Clinical significance: Glomerular filtration defects
The fenestrated endothelial cells of the glomerular capillaries are covered by a basal lamina to which the foot processes of the podocytes attach (see Figure 14-8). Podocytes produce glomerular endothelial growth factor to stimulate the development of the endothelium and maintenance of its fenestrations.

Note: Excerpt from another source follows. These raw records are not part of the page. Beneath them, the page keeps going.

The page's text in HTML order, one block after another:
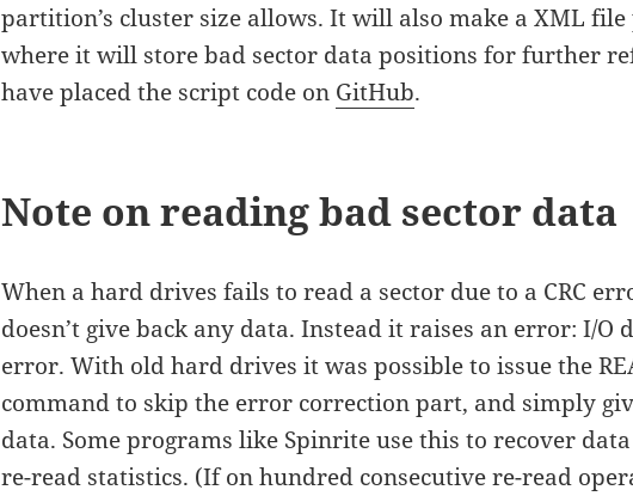
partition’s cluster size allows. It will also make a XML
where it will store bad sector data positions for further
have placed the script code on GitHub.
Note on reading bad sector data
When a hard drives fails to read a sector due to a CRC
doesn’t give back any data. Instead it raises an error: I/O
error. With old hard drives it was possible to issue the
command to skip the error correction part, and simply
data. Some programs like Spinrite use this to recover
re-read statistics. (If on hundred consecutive re-read
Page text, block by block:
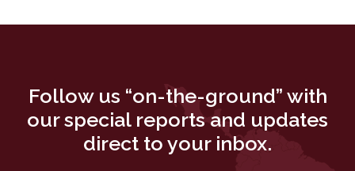
Follow us “on-the-ground” with
our special reports and updates
direct to your inbox.
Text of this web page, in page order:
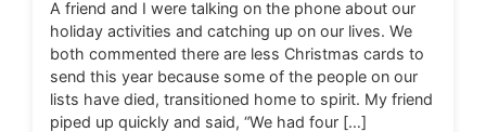
A friend and I were talking on the phone about our
holiday activities and catching up on our lives. We
both commented there are less Christmas cards to
send this year because some of the people on our
lists have died, transitioned home to spirit. My friend
piped up quickly and said, “We had four […]
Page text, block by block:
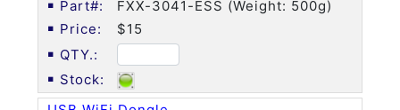
FXX-3041-ESS (Weight: 500g)
$15
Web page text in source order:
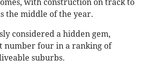
with construction on track to
the middle of the year.
considered a hidden gem,
number four in a ranking of
suburbs.
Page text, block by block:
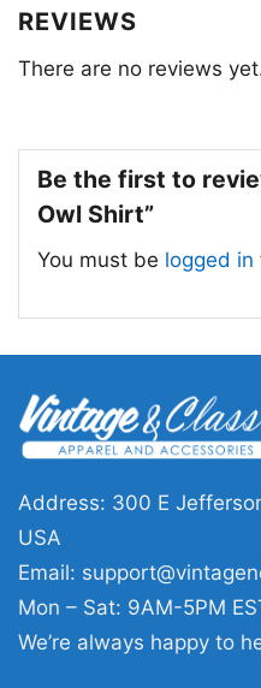
Whether you’re a fan
the shirt, it’s a piece
and connection.
REVIEWS
There are no reviews
Be the first to
Owl Shirt”
You must be logged in
Address: 300 E
USA
Email:
Mon – Sat: 9AM-5PM
We’re always happy to
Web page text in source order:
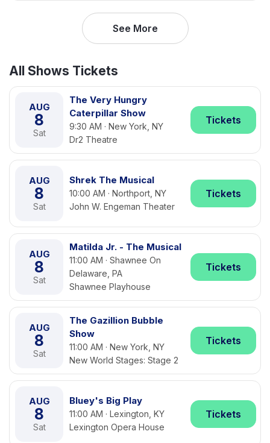
See More
All Shows Tickets
AUG
8
Sat
The Very Hungry
Caterpillar Show
9:30 AM · New York, NY
Dr2 Theatre
Tickets
AUG
8
Sat
Shrek The Musical
10:00 AM · Northport, NY
John W. Engeman Theater
Tickets
AUG
8
Sat
Matilda Jr. - The Musical
11:00 AM · Shawnee On
Delaware, PA
Shawnee Playhouse
Tickets
AUG
8
Sat
The Gazillion Bubble
Show
11:00 AM · New York, NY
New World Stages: Stage 2
Tickets
AUG
8
Sat
Bluey's Big Play
11:00 AM · Lexington, KY
Lexington Opera House
Tickets
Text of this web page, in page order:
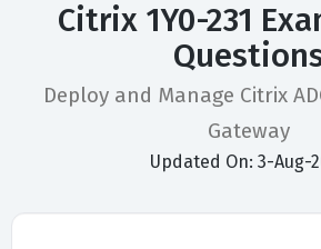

Type IV collagens are directly involved in the pathogenesis of three diseases. (1) Goodpasture syndrome, an autoimmune disorder consisting in progressive glomerulonephritis and pulmonary hemorrhage, caused by anti-α3(IV) antibodies binding to the glomerular and alveolar basal laminae. (2) Alport’s syndrome, a progressive inherited nephropathy, characterized by irregular thinning, thickening, and splitting of the glomerular basal lamina. Alport’s syndrome is transmitted by an X-linked recessive trait, is predominant in males, and involves mutations of the COL4A5 gene. Patients with Alport’s syndrome—often associated with hearing loss (defective function of the stria vascularis of the cochlea) and ocular symptoms (defect of the lens capsule)—have hematuria (blood in the urine) and progressive glomerulonephritis leading to renal failure. The abnormal glomerular filtration membrane enables the passage of red blood cells and proteins. (3) Benign familial hematuria, caused by a dominant inherited mutation of the COL4A4 gene, which does not lead to renal failure.
Mesangium
The mesangium, an intraglomerular structure interposed between the glomerular capillaries, consists of two components: (1) the mesangial cells and (2) the mesangial matrix. In addition, mesangial cells aggregate outside the glomerulus (extra-glomerular mesangial cells; see Figures 14-7 and 14-15) in a space limited by the macula densa and the afferent and efferent glomerular arterioles. Intraglomerular mesangial cells may be continuous with extraglomerular mesangial cells.
Mesangial cells participate indirectly in the glomerular filtration process by:
The glomerular filtration membrane does not completely surround the capillaries (Figure 14-9). Immunoglobulins and complement molecules, unable to cross the filtration barrier, can enter the mesangial matrix. The accumulation of immunoglobulin complexes in the matrix induces the production of cytokines by mesangial cells that trigger an immune response leading to the eventual occlusion of the glomerulus.
Clinical significance: Immuno mediated glomerular diseases
The damage to the glomerulus can be initiated by immune mechanisms. Antibodies against glomerular components (cells and basal lamina) and antibody-complement complexes circulating in blood in patients with systemic autoimmune diseases can cause glomerular injury such as membranoproliferative glomerulonephritis (Figure 14-10), membranous glomerulonephritis and immunoglobulin A nephropathy (Berger’s disease).
Antibody-antigen complexes are not immunologically targeted to glomerular components. They are trapped in the glomerulus because of the filtration properties of the glomerular filtration barrier. A complicating factor is that trapped antibody-antigen complexes provide binding sites to complement proteins, which also contribute to the glomerular damage (see Chapter 10, Immune-Lymphatic System, for a review of the complement cascade).
Immune complexes can deposit between the endothelial cells of the glomerular capillaries and the basal lamina (subendothelial deposits, see Figure 14-10), in the mesangium, and less frequently between the basal lamina and the foot processes of podocytes (subepithelial deposits).
Immune complexes produced after bacterial infection can cause the proliferation of glomerular cells (endothelial and mesangial cells) and attract neutrophils and monocytes. This condition, known as acute proliferative glomerulonephritis, is observed in children and is generally reversible with treatment. This disease is more severe in adults: it can evolve into rapidly progressive (crescentic) glomerulonephritis (Figure 14-11).